By the late ‘80’s Knight decided to undertake a solo career. But first she and the Pips recorded a final album in 1987, All Our Love on MCA Records. The lead single, Love Overboard, was a #1 R&B hit and won also won Grammy. The act went on one final, hugely successful, world tour the following year and then dissolved amicably with the Pips going into retirement. In recent years Gladys has made occasional appearances with the surviving Pips.
Knight
launched her second crack as a solo artist with the 1991 album Good
Woman, on MCA which hit #1 on the R&B album chart and launched the
#2 R&B single hit Men.
Her next album, Just For You went gold and garnered
yet another Grammy nomination.
In
1995 Knight surprised many when she publicly converted to the Church of Jesus Christ of the Latter Day
Saints—a sect that had traditionally discriminated against Blacks and had until recently barred
Black men from their universal male
priesthood.
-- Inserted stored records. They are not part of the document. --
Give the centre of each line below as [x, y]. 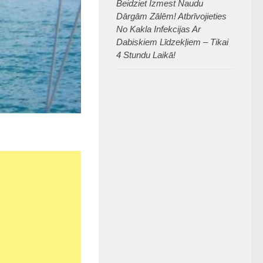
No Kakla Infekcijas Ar [159, 29]
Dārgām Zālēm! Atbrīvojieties [171, 16]
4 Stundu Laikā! [146, 55]
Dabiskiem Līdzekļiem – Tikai [172, 42]
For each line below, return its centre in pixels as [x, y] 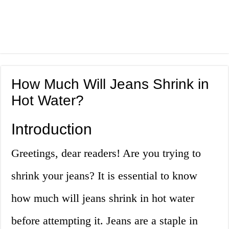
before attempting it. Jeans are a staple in [105, 221]
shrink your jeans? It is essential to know [105, 176]
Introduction [52, 129]
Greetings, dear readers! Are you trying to [106, 153]
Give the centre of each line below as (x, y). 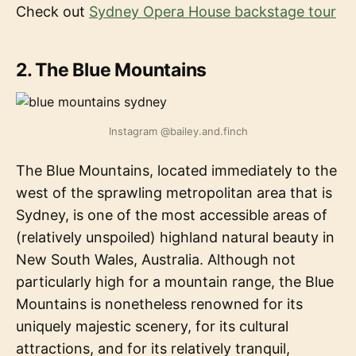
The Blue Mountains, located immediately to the (176, 171)
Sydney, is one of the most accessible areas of (172, 215)
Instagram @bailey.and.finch (178, 132)
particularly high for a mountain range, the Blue (175, 282)
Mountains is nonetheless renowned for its (159, 304)
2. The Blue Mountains (112, 70)
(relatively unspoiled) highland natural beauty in (175, 238)
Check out (52, 12)
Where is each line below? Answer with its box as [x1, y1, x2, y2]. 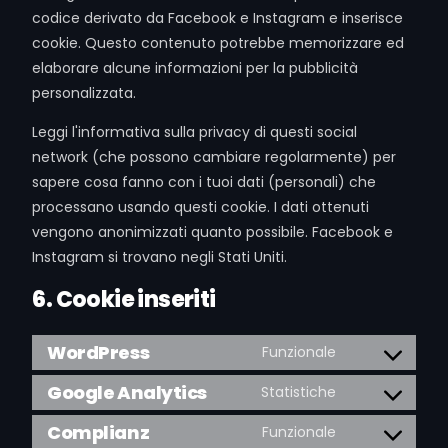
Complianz [47, 420, 150, 445]
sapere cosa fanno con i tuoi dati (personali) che [32, 172, 377, 192]
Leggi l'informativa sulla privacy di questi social [32, 122, 358, 142]
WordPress [47, 340, 150, 365]
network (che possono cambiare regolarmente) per [32, 147, 397, 167]
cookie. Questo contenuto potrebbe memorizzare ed [32, 33, 405, 53]
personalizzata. [32, 83, 137, 103]
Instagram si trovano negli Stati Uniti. [32, 247, 288, 267]
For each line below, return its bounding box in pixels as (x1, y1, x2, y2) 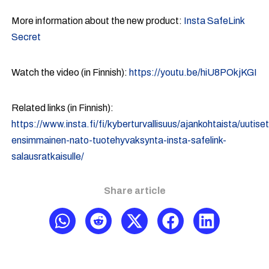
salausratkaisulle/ (11, 151, 85, 162)
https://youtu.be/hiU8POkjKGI (129, 67, 258, 77)
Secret (11, 32, 41, 42)
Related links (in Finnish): (11, 103, 114, 113)
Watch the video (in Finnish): (11, 67, 130, 77)
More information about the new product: (11, 16, 184, 26)
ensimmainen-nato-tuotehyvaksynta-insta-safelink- (11, 135, 227, 145)
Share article (103, 186, 166, 196)
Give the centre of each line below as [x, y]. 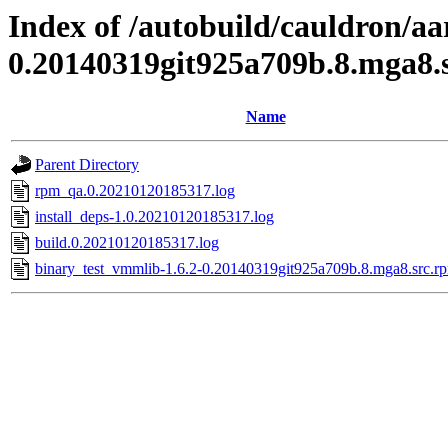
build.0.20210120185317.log [127, 243]
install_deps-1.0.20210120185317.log [154, 217]
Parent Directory [87, 165]
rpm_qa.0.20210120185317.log [135, 191]
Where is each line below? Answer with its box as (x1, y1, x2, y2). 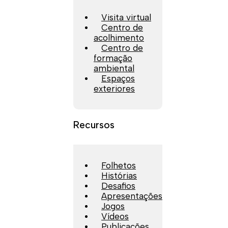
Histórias (101, 170, 137, 181)
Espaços (101, 73, 135, 83)
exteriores (94, 83, 135, 94)
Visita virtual (101, 12, 151, 22)
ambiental (94, 63, 134, 73)
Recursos (73, 119, 115, 131)
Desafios (101, 180, 135, 191)
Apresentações (101, 190, 162, 201)
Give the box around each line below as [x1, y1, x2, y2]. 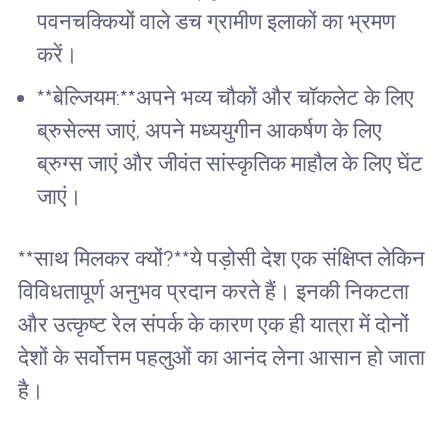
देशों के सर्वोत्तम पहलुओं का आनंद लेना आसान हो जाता [17, 344, 425, 370]
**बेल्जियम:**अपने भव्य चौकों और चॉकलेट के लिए [37, 84, 415, 110]
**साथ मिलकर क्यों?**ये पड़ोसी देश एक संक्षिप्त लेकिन [17, 245, 425, 271]
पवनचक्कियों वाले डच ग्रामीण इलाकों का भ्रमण [37, 9, 396, 35]
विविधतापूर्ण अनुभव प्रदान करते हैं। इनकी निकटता [17, 278, 409, 304]
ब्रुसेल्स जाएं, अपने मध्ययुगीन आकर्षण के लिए [37, 117, 383, 143]
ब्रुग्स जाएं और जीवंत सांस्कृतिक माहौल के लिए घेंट [37, 150, 424, 176]
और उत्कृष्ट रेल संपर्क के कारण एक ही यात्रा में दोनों [17, 311, 409, 337]
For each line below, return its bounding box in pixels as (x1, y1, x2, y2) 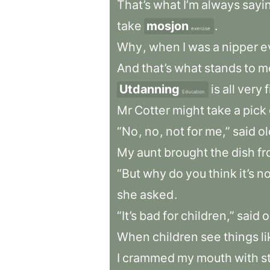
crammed (122, 251, 175, 265)
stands (204, 61, 242, 75)
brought (164, 145, 208, 160)
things (224, 230, 259, 244)
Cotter (134, 103, 170, 118)
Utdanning (119, 82, 180, 96)
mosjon (146, 19, 189, 33)
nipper (222, 40, 258, 54)
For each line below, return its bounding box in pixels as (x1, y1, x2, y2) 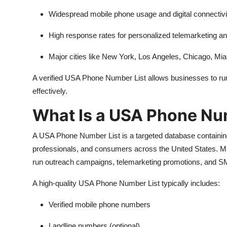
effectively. (32, 87, 67, 95)
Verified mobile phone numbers (49, 200, 150, 209)
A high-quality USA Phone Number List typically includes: (32, 179, 220, 187)
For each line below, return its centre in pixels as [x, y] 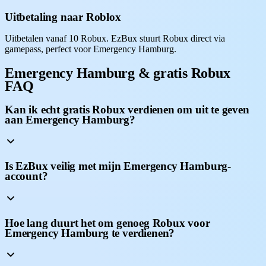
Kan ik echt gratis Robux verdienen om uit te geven [127, 109]
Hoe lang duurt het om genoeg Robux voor [107, 223]
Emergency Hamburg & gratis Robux [118, 73]
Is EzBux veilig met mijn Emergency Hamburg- [118, 166]
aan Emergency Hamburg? [70, 119]
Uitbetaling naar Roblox [63, 17]
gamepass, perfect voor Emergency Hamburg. [91, 49]
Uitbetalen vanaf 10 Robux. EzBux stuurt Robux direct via [115, 38]
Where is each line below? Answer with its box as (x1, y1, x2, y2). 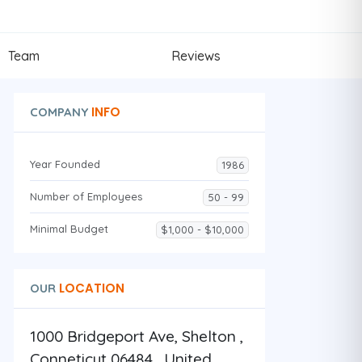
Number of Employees (29, 189, 142, 203)
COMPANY (29, 103, 88, 120)
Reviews (171, 47, 221, 64)
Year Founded (29, 157, 100, 170)
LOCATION (55, 279, 124, 297)
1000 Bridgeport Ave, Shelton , (29, 326, 243, 346)
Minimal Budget (29, 221, 108, 235)
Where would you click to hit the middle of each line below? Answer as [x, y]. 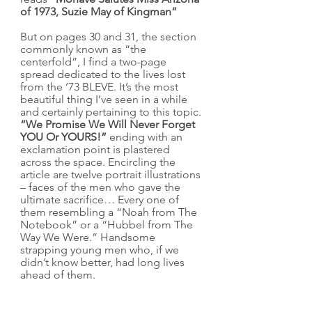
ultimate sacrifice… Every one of [101, 200]
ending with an [146, 137]
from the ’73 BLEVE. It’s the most [101, 87]
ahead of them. [58, 275]
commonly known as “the [85, 49]
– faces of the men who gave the [102, 187]
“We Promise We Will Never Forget [109, 124]
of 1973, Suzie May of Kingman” [99, 11]
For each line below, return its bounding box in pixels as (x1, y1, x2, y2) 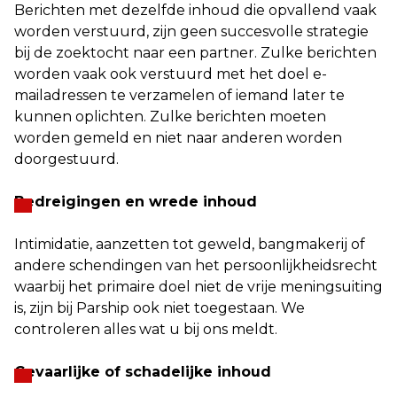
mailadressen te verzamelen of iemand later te (14, 87, 345, 104)
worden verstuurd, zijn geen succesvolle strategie (14, 23, 369, 40)
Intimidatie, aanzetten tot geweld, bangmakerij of (14, 236, 365, 253)
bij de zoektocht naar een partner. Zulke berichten (14, 44, 377, 61)
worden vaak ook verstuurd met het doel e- (14, 66, 327, 82)
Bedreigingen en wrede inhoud (14, 193, 257, 210)
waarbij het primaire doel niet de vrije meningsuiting (14, 278, 383, 295)
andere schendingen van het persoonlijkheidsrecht (14, 257, 378, 274)
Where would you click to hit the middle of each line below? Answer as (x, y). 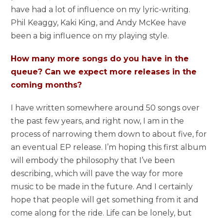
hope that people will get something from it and (105, 200)
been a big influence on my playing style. (90, 36)
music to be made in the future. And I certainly (102, 187)
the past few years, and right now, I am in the (98, 121)
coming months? (46, 85)
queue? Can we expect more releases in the (104, 72)
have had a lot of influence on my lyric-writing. (101, 10)
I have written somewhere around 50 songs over (105, 108)
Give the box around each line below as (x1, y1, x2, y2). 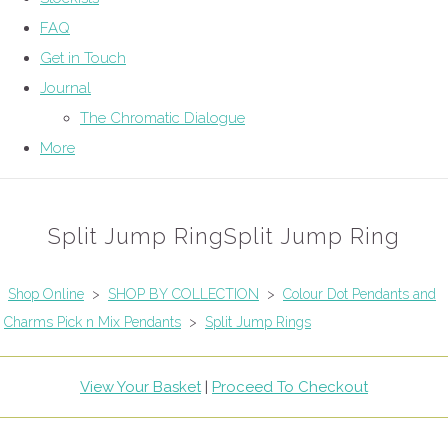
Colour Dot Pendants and (283, 286, 436, 303)
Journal (40, 79, 91, 98)
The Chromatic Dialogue (80, 109, 245, 128)
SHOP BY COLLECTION (108, 286, 259, 303)
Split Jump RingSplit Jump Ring (48, 224, 400, 250)
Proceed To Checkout (212, 378, 368, 397)
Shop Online (8, 286, 84, 303)
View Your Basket (80, 378, 201, 397)
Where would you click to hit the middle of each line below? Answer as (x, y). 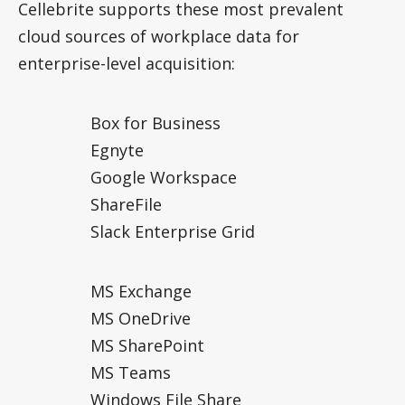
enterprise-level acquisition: (127, 63)
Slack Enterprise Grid (173, 231)
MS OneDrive (141, 318)
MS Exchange (141, 291)
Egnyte (117, 150)
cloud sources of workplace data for (159, 36)
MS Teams (131, 372)
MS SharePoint (147, 345)
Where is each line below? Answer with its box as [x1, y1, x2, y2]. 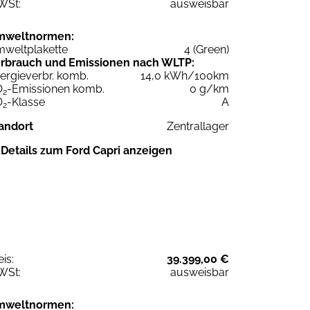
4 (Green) [184, 42, 229, 56]
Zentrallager [167, 119, 229, 133]
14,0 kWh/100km [140, 69, 229, 82]
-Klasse [7, 95, 45, 109]
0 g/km [190, 82, 229, 95]
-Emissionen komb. [7, 82, 104, 95]
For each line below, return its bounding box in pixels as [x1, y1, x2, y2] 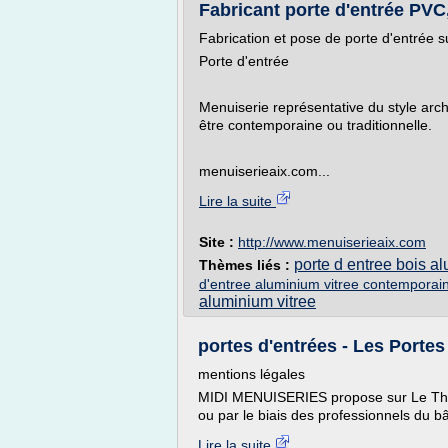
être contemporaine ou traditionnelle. [199, 117, 432, 133]
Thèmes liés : [199, 257, 294, 273]
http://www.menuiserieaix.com [238, 234, 426, 250]
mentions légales [198, 366, 305, 382]
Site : [199, 234, 238, 250]
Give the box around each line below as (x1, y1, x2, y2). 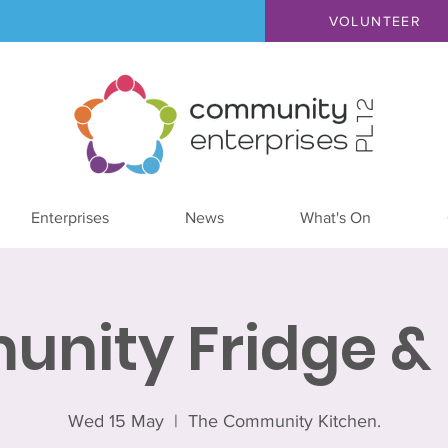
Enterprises (30, 209, 109, 226)
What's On (299, 209, 371, 226)
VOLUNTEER (328, 13, 422, 29)
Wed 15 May (67, 411, 164, 431)
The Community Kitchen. (187, 411, 381, 431)
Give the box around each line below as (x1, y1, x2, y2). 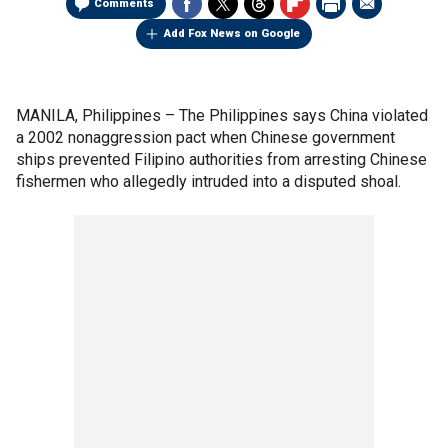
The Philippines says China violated (179, 106, 428, 125)
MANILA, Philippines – (16, 106, 179, 125)
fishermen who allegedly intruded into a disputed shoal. (16, 172, 401, 191)
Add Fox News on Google (164, 27, 300, 40)
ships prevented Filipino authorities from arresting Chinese (16, 150, 427, 169)
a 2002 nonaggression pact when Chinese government (16, 128, 395, 147)
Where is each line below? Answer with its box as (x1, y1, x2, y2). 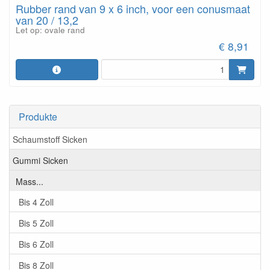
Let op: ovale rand (16, 24, 85, 36)
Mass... (16, 175, 43, 187)
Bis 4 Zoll (19, 195, 54, 208)
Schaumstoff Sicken (13, 133, 87, 145)
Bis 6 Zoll (19, 237, 54, 250)
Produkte (19, 110, 57, 124)
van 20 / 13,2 (16, 11, 78, 28)
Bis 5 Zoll (19, 216, 54, 229)

Two of Knight’s now
adult children had already become members and introduced their mother to the Mormons.
Knight says she was attracted to the strong family values of the
church and its emphasis on clean living.
She has taken her commitment seriously.
She founded and still leads The
Saints Unified Voices a gospel choir that performs for the church. Her record with them, One Voice, won a Grammy
for Best Gospel or Choir Album in
2005.
Her
career never seemed to flag. She won two
other individual Grammy awards and just about every honor the music industry
can bestow including, a Star on the Hollywood Walk of Fame, the Georgia Music Hall of Fame, the Rock and Roll Hall of Fame, multiple Life Time Achievement Awards from BET (originally the Black Entertainment network), Legendary Award from the Las Vegas Music Awards, Outstanding Jazz Artist from the NAACP Image Awards, the Lifetime Achievement Award from the Soul Train Music Awards. All of that in addition to numerous Gold
and Platinum records and all of the
honor and award she won with the Pips.
In
2001 Knight married William McDowell. The marriage has endured and Knight seems
to have found personal domestic peace.
Together she and McDowell preside over a family that includes sixteen grandchildren
and eight great grandchildren.
In
addition to regular touring, Knight has lately been busy on television. She was the oldest contestant on the 2013
season of Dancing With the Stars. She
currently has a reoccurring part in The First Family, a syndicated sitcom about a Black family
in the White House. She plays a feisty matriarchal grandmother in the series developed by comic Byron Allen.
Now
at 70, Gladys Knight does not seem to be slowing down.